We see above that the Banking Sector is leading the market, with Automobile Sector close behind. The IT Sector and Pharma Sector are giving a close competition to each-other, just closely behind the FMCG Sector.

## Inferences and Conclusion

The following inferences were drawn from the Analysis -

* This year the market slumped due to COVID-19, but the sectors are now slowly recovering.
* Amongst all the sectors, IT and FMCG are faring better than the others. Pharma market is now greater than what it was in January 2020. This shows the growing demand for medicines and the likes.
* Comparing the sectors Turnover-wise, Banking sector is leading with Automobile Sector close behind. IT and Pharma have nearly the same turnover and are quickly approaching the FMCG market.
* Checking the past trends of IT and Automobile sectors, we saw they were giving huge competition to each-other between 2017-2018, but now Automobile sector's growth fell compared to IT Sector, though the former having greater turnover currently.
* A similar kind of market trend could be observed during 2008 - 2010. The period was known as the Great Recession.
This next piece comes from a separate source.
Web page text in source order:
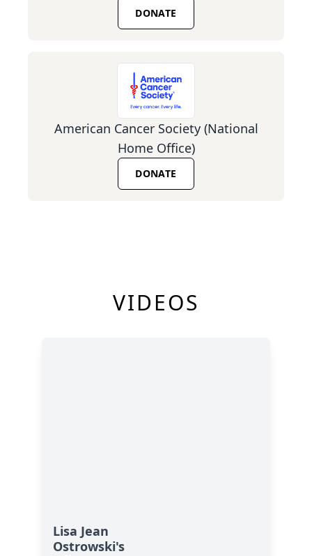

It can be concluded from the above analysis that the downfall of markets have occurred many times in history, but we have always recovered and jumped back with more brighter prospects.

In these COVID times, we see a lot of people panicking. But this too shall pass and we will all grow more stronger than before. So with the below words I conclude my Project -

***“You get recessions, you have stock market declines. If you don’t understand that’s going to happen, then you’re not ready, you won’t do well in the markets.”*** – By **Peter Lynch**

## References and Future Work

Following websites were very helpfull for me -

* https://indianexpress.com/
* https://plotly.com/python/
* https://towardsdatascience.com/
* https://www.kaggle.com/

**Future Work** - This project can be extended to include more past data to understand the market better. Then it will become easier to make a machine learning model to predict the future market trends.